Corrosion Resistance
Corrosion can degrade the integrity of a fastener over time, leading to potential failure. Several factors can influence a fastener’s corrosion resistance:
- Environmental conditions – The surrounding environment can greatly affect a fastener’s resistance to corrosion. For instance, a salty marine environment or one with chemical exposure will necessitate materials with high corrosion resistance.
- Galvanic compatibility – When two different metals come into contact in the presence of an electrolyte (like water), galvanic corrosion can occur, where one metal corrodes faster than the other. Ensuring galvanic compatibility between the fastener material and the materials they are fastening can mitigate this risk.
- Coating options – Coatings can enhance a fastener’s corrosion resistance. Zinc, cadmium, nickel plating, and hot-dip galvanizing are common methods used to protect fasteners from corrosion.
Temperature Resistance
Different materials respond differently to temperature changes:
- Operating temperatures – The fastener should maintain its structural integrity and mechanical properties within the temperature range of its operating environment. Some materials lose strength at high temperatures, while others may become brittle at low temperatures.
- Thermal expansion considerations – Materials expand and contract with temperature changes. The fastener material should have a similar coefficient of thermal expansion to the materials it is fastening to avoid loosening or failure due to temperature fluctuations.
Cost and Availability
The practical considerations of cost and availability cannot be ignored:
- Material cost – High-performance materials often come at a higher cost. The material choice for fasteners may thus need to strike a balance between performance and cost.
- Manufacturing availability – Some high-performance materials may be more difficult to source or have longer lead times. This could impact project timelines and needs to be considered in the selection process.
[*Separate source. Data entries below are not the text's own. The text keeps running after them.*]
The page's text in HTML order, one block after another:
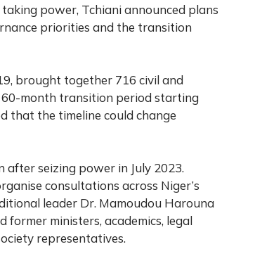
power, Tchiani announced plans
priorities and the transition
brought together 716 civil and
60-month transition period starting
that the timeline could change
seizing power in July 2023.
consultations across Niger’s
leader Dr. Mamoudou Harouna
former ministers, academics, legal
representatives.
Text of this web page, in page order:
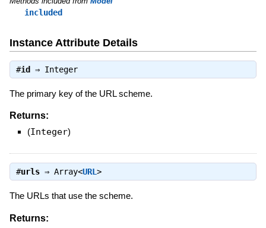
included
Instance Attribute Details
#id ⇒ Integer
The primary key of the URL scheme.
Returns:
(Integer)
#urls⇒ Array<URL >
The URLs that use the scheme.
Returns:
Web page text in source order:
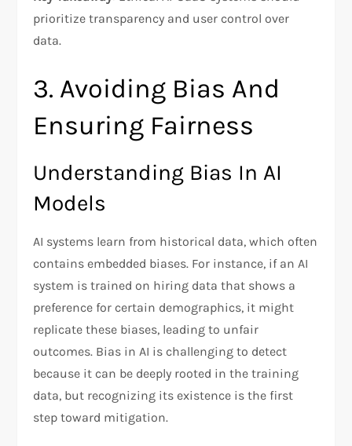
prioritize transparency and user control over
data.
3. Avoiding Bias And
Ensuring Fairness
Understanding Bias In AI
Models
AI systems learn from historical data, which often
contains embedded biases. For instance, if an AI
system is trained on hiring data that shows a
preference for certain demographics, it might
replicate these biases, leading to unfair
outcomes. Bias in AI is challenging to detect
because it can be deeply rooted in the training
data, but recognizing its existence is the first
step toward mitigation.
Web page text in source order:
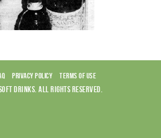
PRIVACY POLICY TERMS OF USE
DRINKS. ALL RIGHTS RESERVED.
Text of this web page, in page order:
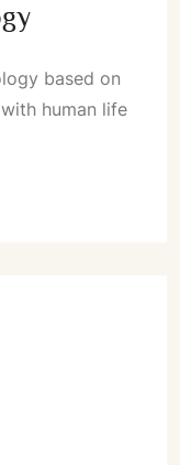
based on
human life
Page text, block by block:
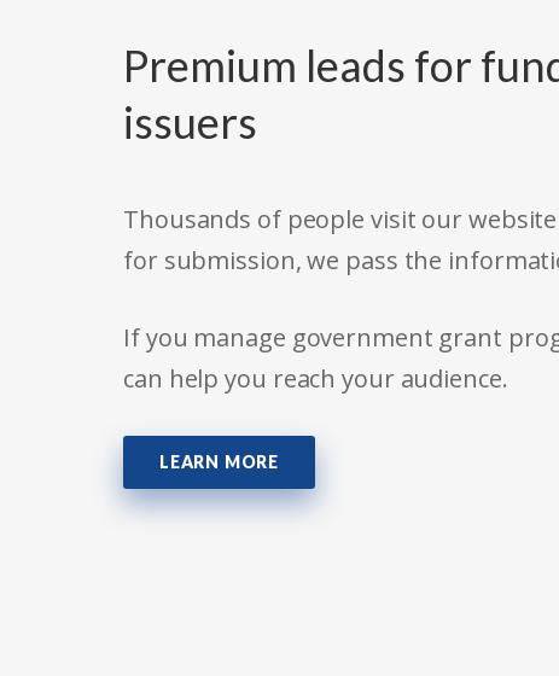
Premium leads for
issuers
Thousands of people visit our
for submission, we pass the
If you manage government grant
can help you reach your audience.
LEARN MORE
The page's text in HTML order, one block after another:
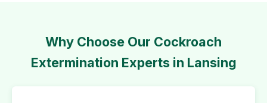
Why Choose Our Cockroach
Extermination Experts in Lansing
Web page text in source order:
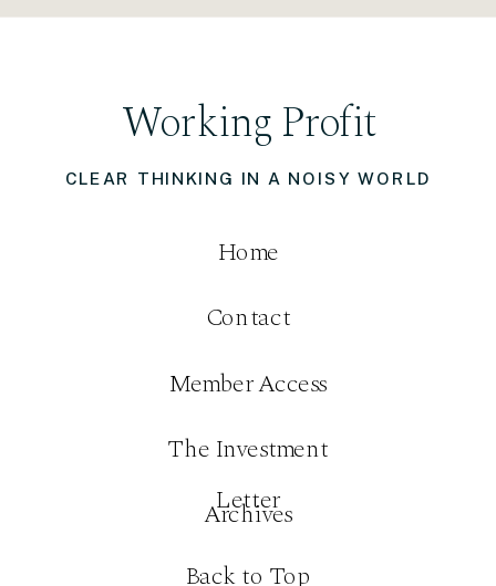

Specific Application Requirements
The specific application can dictate additional requirements:
- Weight considerations – For weight-sensitive applications (like aerospace), lighter materials may be preferred, even if they come at a higher cost.
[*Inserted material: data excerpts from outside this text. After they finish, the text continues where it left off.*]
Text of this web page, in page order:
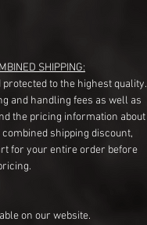
SHIPPING:
protected to the highest quality.
and handling fees as well as
the pricing information about
shipping discount,
for your entire order before
on our website.
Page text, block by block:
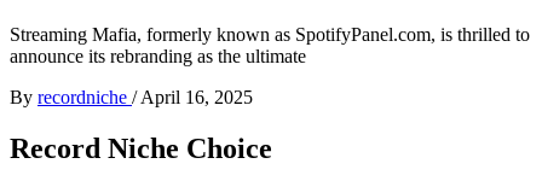
Streaming Mafia, formerly known as SpotifyPanel.com, is thrilled to
announce its rebranding as the ultimate
By recordniche / April 16, 2025
Record Niche Choice
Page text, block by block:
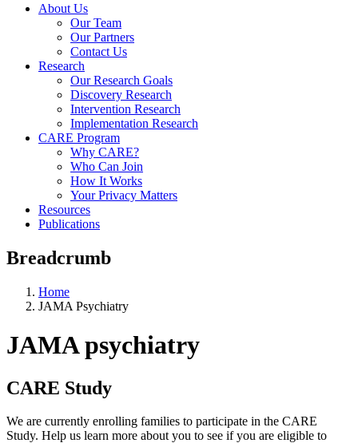
About Us
Our Team
Our Partners
Contact Us
Research
Our Research Goals
Discovery Research
Intervention Research
Implementation Research
CARE Program
Why CARE?
Who Can Join
How It Works
Your Privacy Matters
Resources
Publications
Breadcrumb
Home
JAMA Psychiatry
JAMA psychiatry
CARE Study
We are currently enrolling families to participate in the CARE
Study. Help us learn more about you to see if you are eligible to
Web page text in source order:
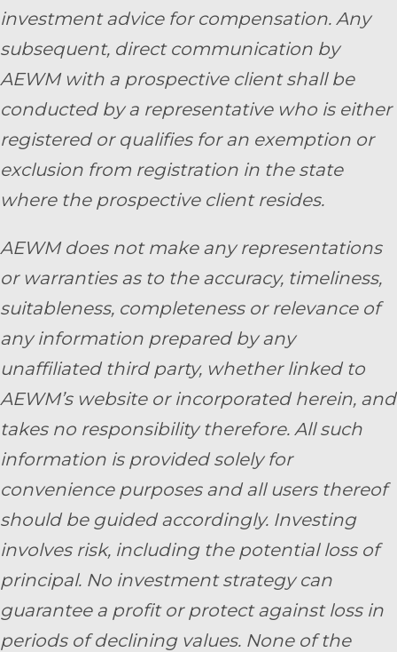
investment advice for compensation. Any
subsequent, direct communication by
AEWM with a prospective client shall be
conducted by a representative who is either
registered or qualifies for an exemption or
exclusion from registration in the state
where the prospective client resides.
AEWM does not make any representations
or warranties as to the accuracy, timeliness,
suitableness, completeness or relevance of
any information prepared by any
unaffiliated third party, whether linked to
AEWM’s website or incorporated herein, and
takes no responsibility therefore. All such
information is provided solely for
convenience purposes and all users thereof
should be guided accordingly. Investing
involves risk, including the potential loss of
principal. No investment strategy can
guarantee a profit or protect against loss in
periods of declining values. None of the
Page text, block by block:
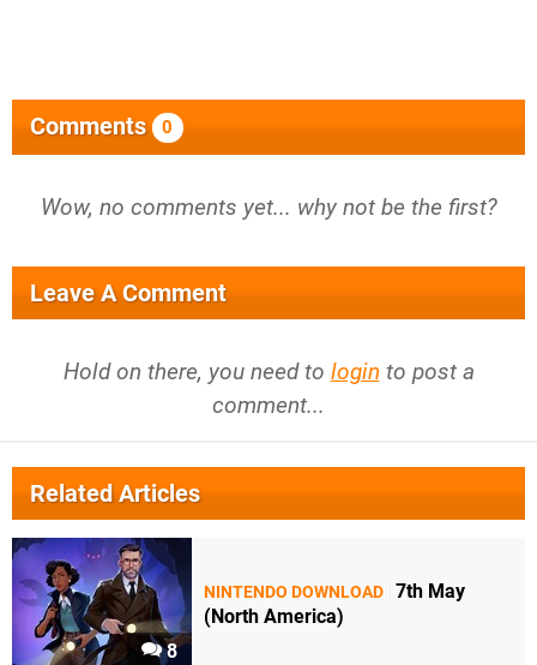
Comments 0
Wow, no comments yet... why not be the first?
Leave A Comment
Hold on there, you need to login to post a
comment...
Related Articles
8
NINTENDO DOWNLOAD 7th May
(North America)
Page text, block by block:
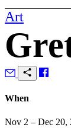
Art
When
Nov 2 – Dec 20,
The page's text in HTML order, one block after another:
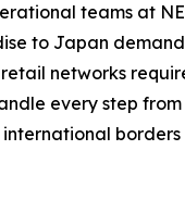
teams at
to Japan
networks
every step
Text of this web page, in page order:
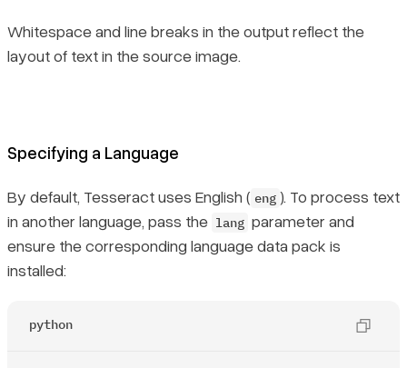
Whitespace and line breaks in the output reflect the
layout of text in the source image.
Specifying a Language
By default, Tesseract uses English ( eng ). To process text
in another language, pass the lang parameter and
ensure the corresponding language data pack is
installed:
python
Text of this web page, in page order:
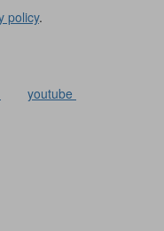
policy.
youtube
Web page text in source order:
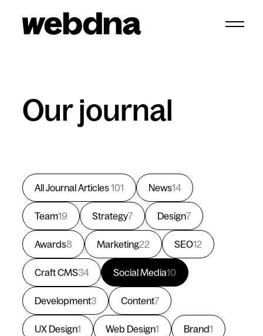
Our journal
All Journal Articles101 News14
Team19 Strategy7 Design7
Awards8 Marketing22 SEO12
Craft CMS34 Social Media10
Development3 Content7
UX Design1 Web Design1 Brand1
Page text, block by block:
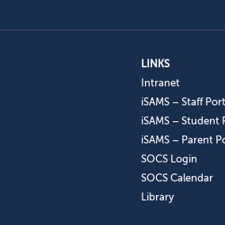
LINKS
Intranet
iSAMS – Staff
iSAMS – Student
iSAMS – Parent
SOCS Login
SOCS Calendar
Library
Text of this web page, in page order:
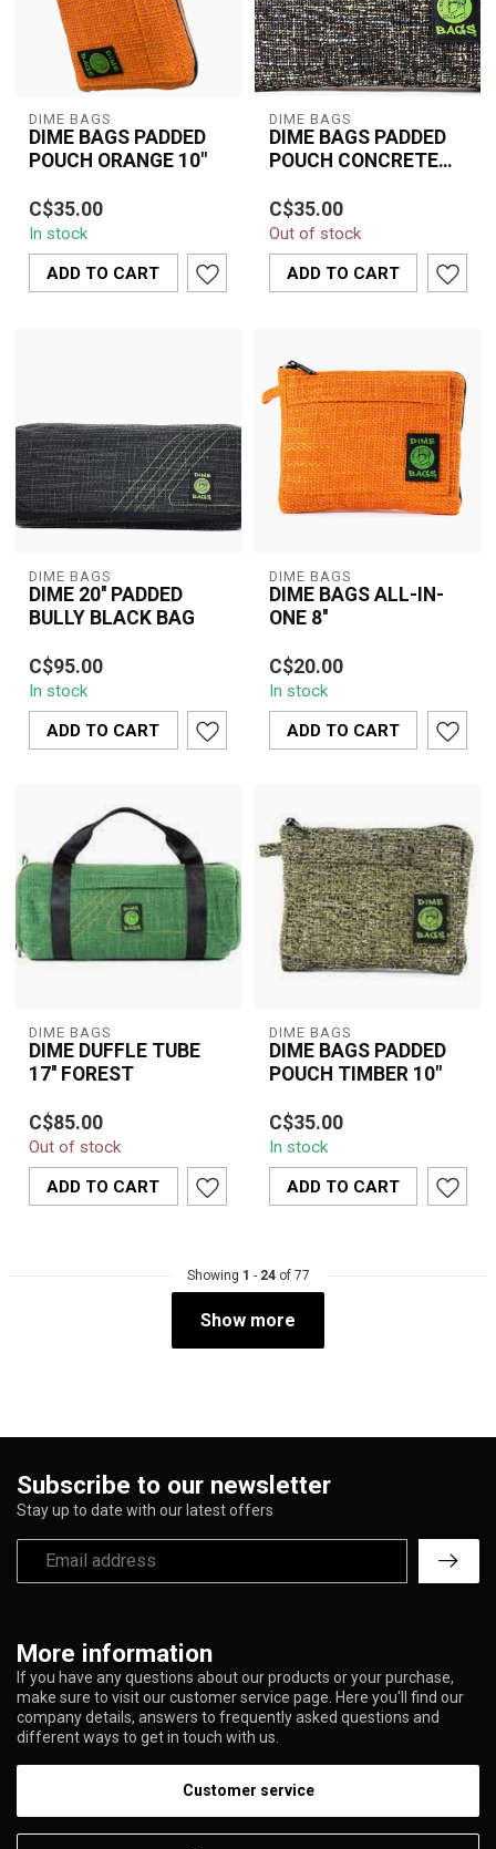
DIME BAGS
DIME BAGS PADDED
POUCH ORANGE 10"
The Dime Bags Padded
Pouch 10" in Orange
delivers strong
protection with a brigh...
C$35.00
In stock
ADD TO CART
DIME BAGS
DIME BAGS PADDED
POUCH CONCRETE
The Dime Bags 10"
Padded Pouch in
Concrete offers durable
protection with thick ...
C$35.00
Out of stock
ADD TO CART
DIME BAGS
DIME 20'' PADDED
BULLY BLACK BAG
C$95.00
In stock
ADD TO CART
DIME BAGS
DIME BAGS ALL-IN-
ONE 8''
Compact and durable 8''
Dime Bags All-In-One
pouch with padded
interior, smell-r...
C$20.00
In stock
ADD TO CART
DIME BAGS
DIME DUFFLE TUBE
17'' FOREST
C$85.00
Out of stock
ADD TO CART
DIME BAGS
DIME BAGS PADDED
POUCH TIMBER 10"
Dime Bags 10" Padded
Pouch in Timber offers
durable protection with a
rugged hem...
C$35.00
In stock
ADD TO CART
Showing 1 - 24of 77
Show more
More information
If you have any questions about our products or your purchase,
make sure to visit our customer service page. Here you'll find our
company details, answers to frequently asked questions and
different ways to get in touch with us.
Customer service
Subscribe to our newsletter
Stay up to date with our latest offers
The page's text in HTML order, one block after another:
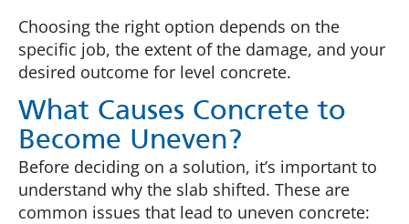
Choosing the right option depends on the
specific job, the extent of the damage, and your
desired outcome for level concrete.
What Causes Concrete to
Become Uneven?
Before deciding on a solution, it’s important to
understand why the slab shifted. These are
common issues that lead to uneven concrete:

- Electrical conductivity – In electrical systems, the fastener material may need to be a good electrical conductor or, conversely, an insulator.
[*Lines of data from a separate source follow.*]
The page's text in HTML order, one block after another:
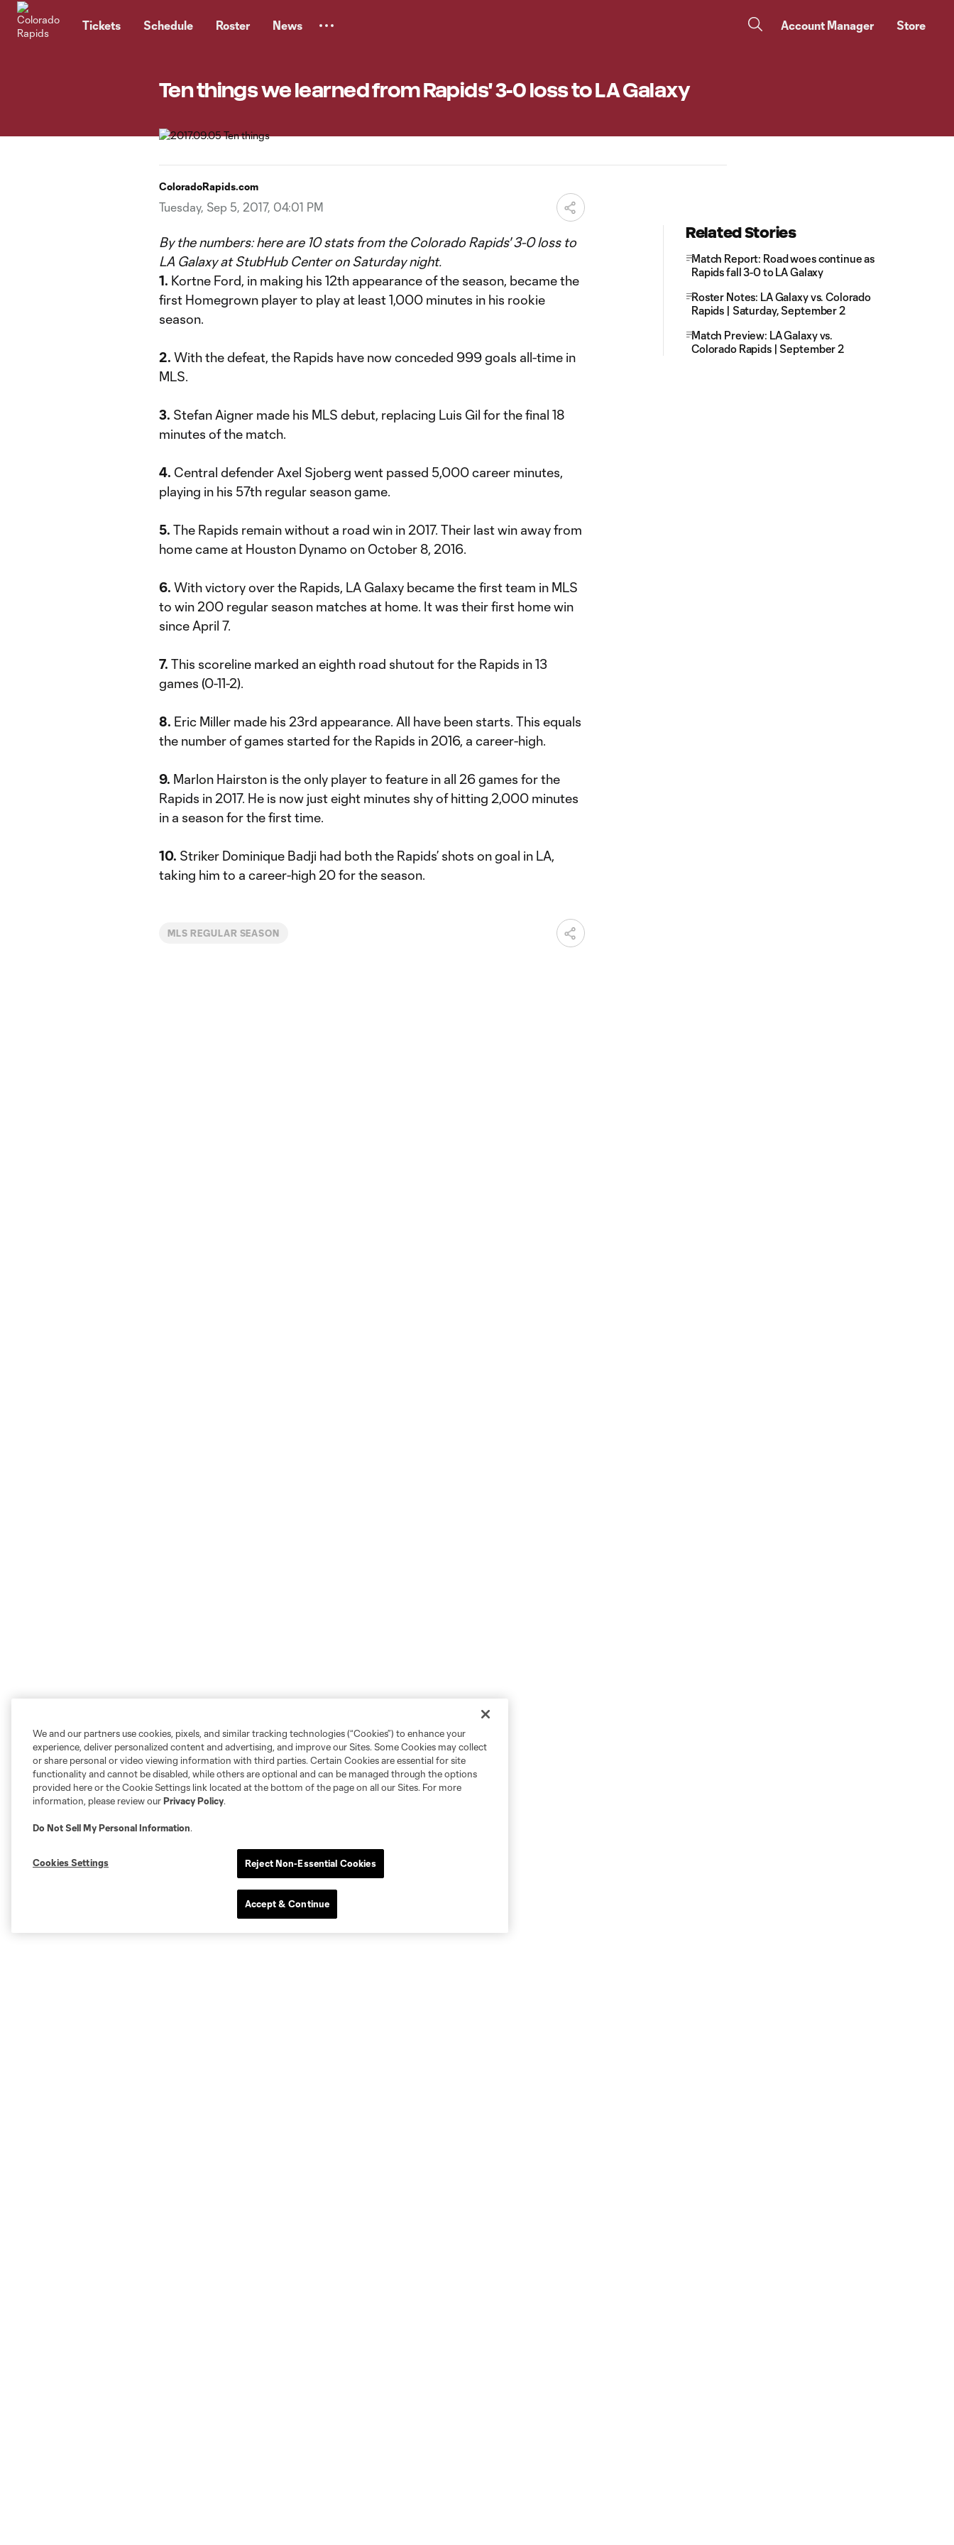
Tickets Schedule Roster News Account Manager Store
Ten things we learned from Rapids' 3-0 loss to LA Galaxy
ColoradoRapids.com
Tuesday, Sep 5, 2017, 04:01 PM
By the numbers: here are 10 stats from the Colorado Rapids' 3-0 loss to
LA Galaxy at StubHub Center on Saturday night.
1. Kortne Ford, in making his 12th appearance of the season, became the
first Homegrown player to play at least 1,000 minutes in his rookie
season.
2. With the defeat, the Rapids have now conceded 999 goals all-time in
MLS.
3. Stefan Aigner made his MLS debut, replacing Luis Gil for the final 18
minutes of the match.
4. Central defender Axel Sjoberg went passed 5,000 career minutes,
playing in his 57th regular season game.
5. The Rapids remain without a road win in 2017. Their last win away from
home came at Houston Dynamo on October 8, 2016.
6. With victory over the Rapids, LA Galaxy became the first team in MLS
to win 200 regular season matches at home. It was their first home win
since April 7.
7. This scoreline marked an eighth road shutout for the Rapids in 13
games (0-11-2).
8. Eric Miller made his 23rd appearance. All have been starts. This equals
the number of games started for the Rapids in 2016, a career-high.
9. Marlon Hairston is the only player to feature in all 26 games for the
Rapids in 2017. He is now just eight minutes shy of hitting 2,000 minutes
in a season for the first time.
10. Striker Dominique Badji had both the Rapids’ shots on goal in LA,
taking him to a career-high 20 for the season.
MLS REGULAR SEASON
Related Stories
Match Report: Road woes continue as
Rapids fall 3-0 to LA Galaxy
Roster Notes: LA Galaxy vs. Colorado
Rapids | Saturday, September 2
Match Preview: LA Galaxy vs.
Colorado Rapids | September 2
We and our partners use cookies, pixels, and similar tracking technologies (“Cookies”) to enhance your
experience, deliver personalized content and advertising, and improve our Sites. Some Cookies may collect
or share personal or video viewing information with third parties. Certain Cookies are essential for site
functionality and cannot be disabled, while others are optional and can be managed through the options
provided here or the Cookie Settings link located at the bottom of the page on all our Sites. For more
information, please review ourPrivacy Policy.
Do Not Sell My Personal Information.
Cookies Settings Reject Non-Essential Cookies
Accept & Continue

- Magnetic properties – In applications sensitive to magnetic fields (like MRI machines), non-magnetic materials will be necessary.
All these factors need to be meticulously considered and balanced to select the right material for your fasteners, ensuring the safety, longevity, and optimal performance of the application.
Choosing the right alloy for the job
Choosing the right alloy for your fasteners is a critical decision with far-reaching implications. It is not only about the inherent properties of the materials but also about the interaction of the fasteners with their surrounding environment and their performance under expected operating conditions.